## EXERCISE AIM
Reproduce the full listing below exactly. Do not include the pictures.

## DATA
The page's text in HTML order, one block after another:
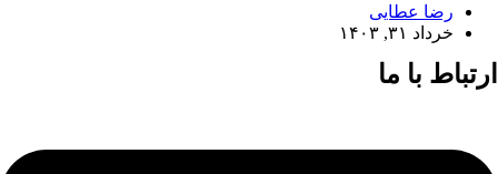
رضا عطایی
خرداد ۳۱, ۱۴۰۳
ارتباط با ما

## SOLUTION FOR THIS EXERCISE
The page's text in HTML order, one block after another:
رضا عطایی
خرداد ۳۱, ۱۴۰۳
ارتباط با ما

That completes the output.